Die Romane des britischen Romanciers Ian McEwan gehören zweifelsohne zur gehobenen Liga der europäischen Literaturszene. Die bisher von mir gelesenen Romane des Autors konnten mich auch jedesmal beeindrucken. Leider hatte ich dieses Mal mit dem weitschweifigen Alterswerk McEwans so meine Mühe (immerhin 720 Seiten).

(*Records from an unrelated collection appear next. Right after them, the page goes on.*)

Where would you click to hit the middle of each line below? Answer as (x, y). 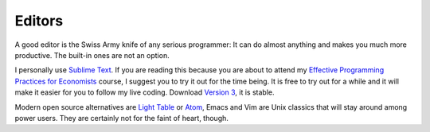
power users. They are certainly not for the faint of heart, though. (121, 118)
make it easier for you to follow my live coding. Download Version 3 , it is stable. (145, 92)
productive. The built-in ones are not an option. (92, 55)
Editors (39, 21)
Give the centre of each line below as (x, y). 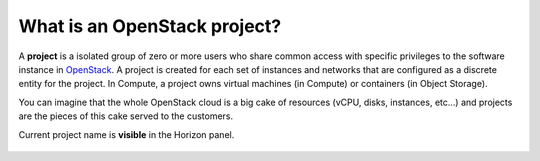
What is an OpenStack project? (150, 26)
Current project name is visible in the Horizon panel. (126, 134)
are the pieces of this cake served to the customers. (126, 116)
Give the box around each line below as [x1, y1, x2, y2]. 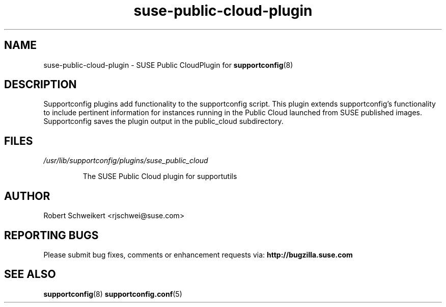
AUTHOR [4, 189, 50, 202]
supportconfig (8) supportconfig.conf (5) [43, 289, 182, 298]
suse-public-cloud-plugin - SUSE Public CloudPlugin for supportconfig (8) [43, 60, 293, 69]
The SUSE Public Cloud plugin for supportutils [82, 172, 237, 181]
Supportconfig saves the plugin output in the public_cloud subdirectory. [43, 117, 284, 126]
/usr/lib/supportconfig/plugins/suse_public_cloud [43, 156, 208, 165]
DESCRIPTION [4, 78, 77, 91]
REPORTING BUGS [4, 228, 99, 242]
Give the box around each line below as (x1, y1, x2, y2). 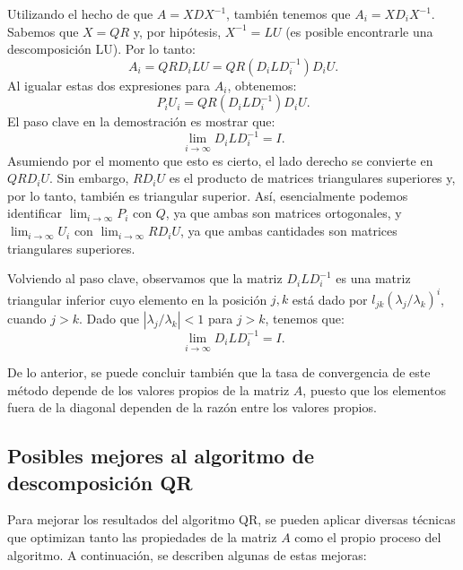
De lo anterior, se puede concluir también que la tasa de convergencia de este (7, 363, 431, 382)
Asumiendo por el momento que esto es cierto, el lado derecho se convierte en (7, 151, 433, 169)
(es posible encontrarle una (285, 22, 433, 40)
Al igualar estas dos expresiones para (7, 75, 211, 94)
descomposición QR (7, 468, 193, 496)
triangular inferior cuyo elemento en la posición (7, 289, 267, 308)
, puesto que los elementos (302, 380, 446, 399)
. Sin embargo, (49, 168, 129, 187)
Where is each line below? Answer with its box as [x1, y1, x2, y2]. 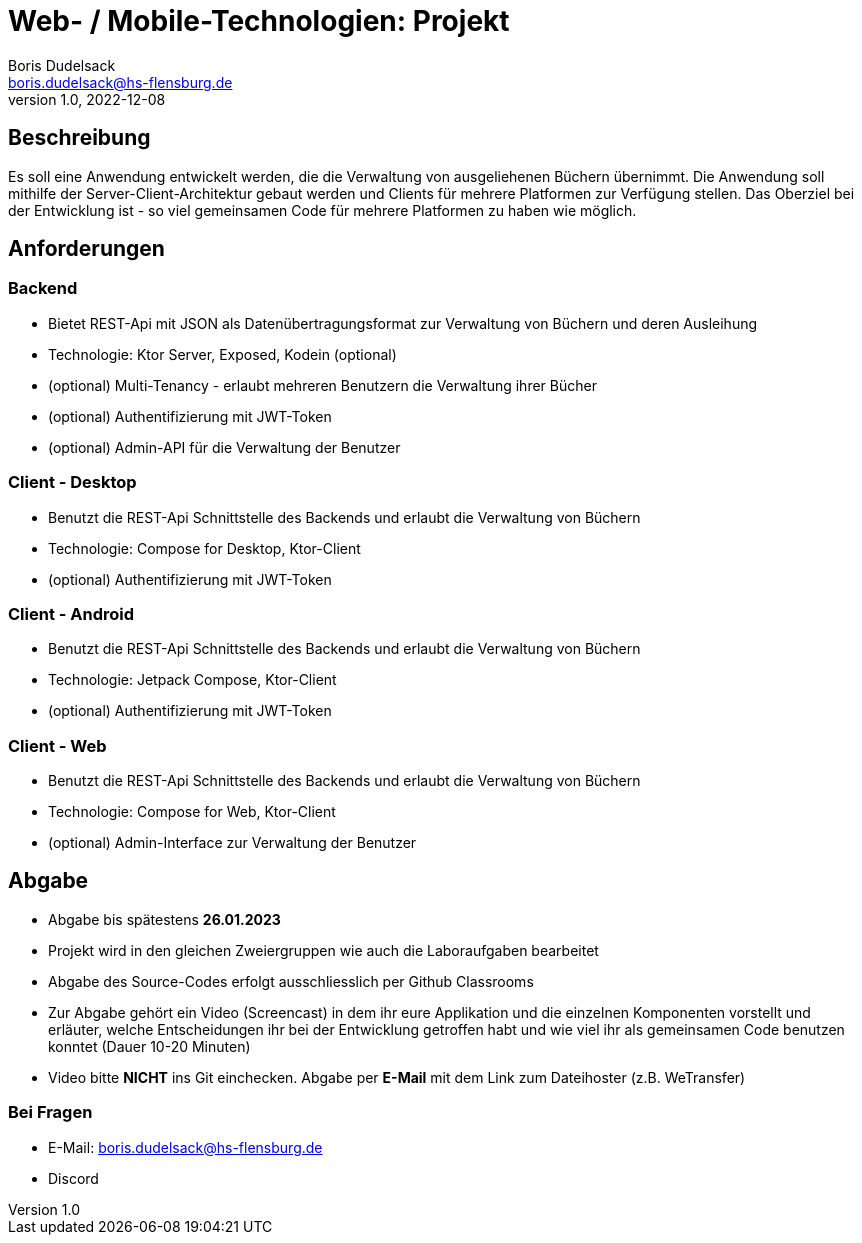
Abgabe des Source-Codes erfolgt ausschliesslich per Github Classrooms [48, 972, 534, 990]
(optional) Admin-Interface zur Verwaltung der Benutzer [48, 834, 417, 852]
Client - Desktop [8, 472, 137, 493]
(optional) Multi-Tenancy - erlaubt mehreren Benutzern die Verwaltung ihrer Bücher [48, 376, 597, 394]
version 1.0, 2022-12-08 [8, 90, 166, 108]
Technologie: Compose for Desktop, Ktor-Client [48, 539, 361, 557]
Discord [48, 1169, 99, 1187]
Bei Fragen [8, 1102, 93, 1123]

Präsentiert wird hier mit Roland Baines eine Hauptfigur, die zu der Vita McEwans etliche Parallelen aufweist. In Aldershot (Schottland) als Sohn eines hochrangigen Militärs geboren, wuchs Baines ebenso wie der Autor in den Jahren seiner Kindheit in fernen Ländern auf, bis die Eltern beschlossen, den Jungen in ein Internat in England zu geben. Sechzig Jahre lang begleitet der Roman seine Hauptfigur durch sein Leben, einsetzend im 11. Lebensjahr, als Baines als talentierter Klavierschüler im Internat Klavierunterricht erhält. Sexuelle Übergriffe durch seine Musiklehrerin münden in eine Hörigkeit Baines, als er 14 Jahre alt ist. Eine sexuelle Getriebenheit, die sein ganzes weiteres Leben bestimmen wird. Ein zweites einschneidendes Erlebnis ereignet sich zwanzig Jahre später. Baines wird von seiner Ehefrau Alissa verlassen, er bleibt alleine mit seinem sieben Monate alten Sohn in seinem renovierbedürftigen Londoner Haus zurück und wird darüber hinaus zunächst auch noch des Mordes an Alissa verdächtigt, da diese spurlos verschwunden ist.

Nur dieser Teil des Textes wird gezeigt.